PROBLEM REQUIREMENTS: Scan the listing for the word "cloud", and copy out each line where it is found.

***

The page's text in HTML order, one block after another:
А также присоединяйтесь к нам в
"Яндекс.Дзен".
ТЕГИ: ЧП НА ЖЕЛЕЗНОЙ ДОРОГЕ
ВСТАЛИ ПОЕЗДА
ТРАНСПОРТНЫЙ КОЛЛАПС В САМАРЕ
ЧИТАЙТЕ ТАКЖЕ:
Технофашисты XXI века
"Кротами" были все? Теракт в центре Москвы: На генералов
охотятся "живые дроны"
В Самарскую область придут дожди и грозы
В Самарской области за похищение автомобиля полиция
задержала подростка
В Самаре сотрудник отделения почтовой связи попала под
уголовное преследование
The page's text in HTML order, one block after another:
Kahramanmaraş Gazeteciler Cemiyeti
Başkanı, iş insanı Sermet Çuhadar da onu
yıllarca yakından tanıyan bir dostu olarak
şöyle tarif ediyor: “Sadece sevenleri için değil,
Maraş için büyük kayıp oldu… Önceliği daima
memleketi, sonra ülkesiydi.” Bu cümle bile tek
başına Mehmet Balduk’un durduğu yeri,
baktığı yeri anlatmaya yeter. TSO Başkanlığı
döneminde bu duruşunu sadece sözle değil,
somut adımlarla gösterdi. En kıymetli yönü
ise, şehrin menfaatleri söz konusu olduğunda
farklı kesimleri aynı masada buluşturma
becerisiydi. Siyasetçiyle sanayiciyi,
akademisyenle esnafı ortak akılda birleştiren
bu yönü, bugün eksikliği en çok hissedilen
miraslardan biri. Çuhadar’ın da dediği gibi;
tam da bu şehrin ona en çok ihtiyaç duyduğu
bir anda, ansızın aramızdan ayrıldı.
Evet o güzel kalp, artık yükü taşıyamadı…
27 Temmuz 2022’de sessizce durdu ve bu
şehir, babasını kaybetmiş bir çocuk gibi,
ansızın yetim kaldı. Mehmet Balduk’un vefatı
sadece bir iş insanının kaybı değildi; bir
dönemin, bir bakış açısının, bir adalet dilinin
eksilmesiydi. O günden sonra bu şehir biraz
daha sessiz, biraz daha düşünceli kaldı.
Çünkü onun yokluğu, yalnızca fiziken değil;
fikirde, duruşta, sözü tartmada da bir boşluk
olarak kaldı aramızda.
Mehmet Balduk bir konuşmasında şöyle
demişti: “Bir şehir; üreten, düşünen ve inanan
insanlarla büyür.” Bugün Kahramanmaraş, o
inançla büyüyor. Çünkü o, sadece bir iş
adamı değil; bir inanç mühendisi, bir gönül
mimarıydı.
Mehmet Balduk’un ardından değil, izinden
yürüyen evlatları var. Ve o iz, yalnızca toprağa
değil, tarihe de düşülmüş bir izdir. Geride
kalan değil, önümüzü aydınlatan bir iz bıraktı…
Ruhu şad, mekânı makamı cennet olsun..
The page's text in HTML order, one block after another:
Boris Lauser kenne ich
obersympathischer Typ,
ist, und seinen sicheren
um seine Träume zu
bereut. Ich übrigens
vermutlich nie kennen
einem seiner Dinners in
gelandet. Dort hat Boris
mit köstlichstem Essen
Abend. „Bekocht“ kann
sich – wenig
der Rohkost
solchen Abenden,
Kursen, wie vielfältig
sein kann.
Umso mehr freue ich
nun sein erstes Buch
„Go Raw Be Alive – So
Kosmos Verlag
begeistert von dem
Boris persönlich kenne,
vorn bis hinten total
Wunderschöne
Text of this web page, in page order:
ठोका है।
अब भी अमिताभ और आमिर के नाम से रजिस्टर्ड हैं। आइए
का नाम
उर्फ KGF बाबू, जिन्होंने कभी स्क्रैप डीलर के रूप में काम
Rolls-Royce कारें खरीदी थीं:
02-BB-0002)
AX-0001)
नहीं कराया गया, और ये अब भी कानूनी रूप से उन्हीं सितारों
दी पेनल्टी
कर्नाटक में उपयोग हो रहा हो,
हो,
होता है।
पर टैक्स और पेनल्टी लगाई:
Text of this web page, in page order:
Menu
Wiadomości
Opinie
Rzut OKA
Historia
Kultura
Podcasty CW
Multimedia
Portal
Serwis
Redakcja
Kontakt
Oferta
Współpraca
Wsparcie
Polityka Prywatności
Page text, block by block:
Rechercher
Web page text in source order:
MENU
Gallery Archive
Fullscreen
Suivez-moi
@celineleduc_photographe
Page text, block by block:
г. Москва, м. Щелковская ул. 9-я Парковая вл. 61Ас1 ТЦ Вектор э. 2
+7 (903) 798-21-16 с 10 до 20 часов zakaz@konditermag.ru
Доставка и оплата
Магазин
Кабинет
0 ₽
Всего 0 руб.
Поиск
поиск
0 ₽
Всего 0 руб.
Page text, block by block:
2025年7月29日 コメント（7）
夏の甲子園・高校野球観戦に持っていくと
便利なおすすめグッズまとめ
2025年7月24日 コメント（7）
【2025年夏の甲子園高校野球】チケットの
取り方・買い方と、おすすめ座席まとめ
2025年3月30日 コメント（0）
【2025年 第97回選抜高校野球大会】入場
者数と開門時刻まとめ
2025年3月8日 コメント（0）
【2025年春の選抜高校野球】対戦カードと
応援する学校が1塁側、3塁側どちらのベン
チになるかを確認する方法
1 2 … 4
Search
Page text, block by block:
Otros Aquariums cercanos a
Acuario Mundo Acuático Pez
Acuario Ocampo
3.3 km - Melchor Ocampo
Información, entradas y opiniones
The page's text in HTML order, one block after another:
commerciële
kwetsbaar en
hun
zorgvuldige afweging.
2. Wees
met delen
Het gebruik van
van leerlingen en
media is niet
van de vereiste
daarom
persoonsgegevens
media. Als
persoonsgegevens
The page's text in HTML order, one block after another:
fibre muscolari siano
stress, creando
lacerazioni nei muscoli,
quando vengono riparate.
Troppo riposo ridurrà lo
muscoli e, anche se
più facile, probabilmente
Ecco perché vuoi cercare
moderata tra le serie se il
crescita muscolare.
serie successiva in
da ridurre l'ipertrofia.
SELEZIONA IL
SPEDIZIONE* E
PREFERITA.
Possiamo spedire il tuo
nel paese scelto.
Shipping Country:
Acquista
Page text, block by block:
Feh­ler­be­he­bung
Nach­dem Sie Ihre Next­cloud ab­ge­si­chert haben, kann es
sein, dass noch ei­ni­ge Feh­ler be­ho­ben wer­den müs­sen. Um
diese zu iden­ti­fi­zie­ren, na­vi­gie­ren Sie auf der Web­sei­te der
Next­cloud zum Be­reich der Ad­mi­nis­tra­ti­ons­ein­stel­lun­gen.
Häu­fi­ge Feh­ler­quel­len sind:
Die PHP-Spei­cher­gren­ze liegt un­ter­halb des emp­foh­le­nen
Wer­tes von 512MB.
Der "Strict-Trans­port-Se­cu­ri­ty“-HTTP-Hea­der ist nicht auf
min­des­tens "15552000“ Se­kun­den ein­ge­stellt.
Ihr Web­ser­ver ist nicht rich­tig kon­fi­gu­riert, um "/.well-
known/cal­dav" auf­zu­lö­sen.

***

EXPECTED ANSWER:
Nach­dem Sie Ihre Next­cloud ab­ge­si­chert haben, kann es
Next­cloud zum Be­reich der Ad­mi­nis­tra­ti­ons­ein­stel­lun­gen.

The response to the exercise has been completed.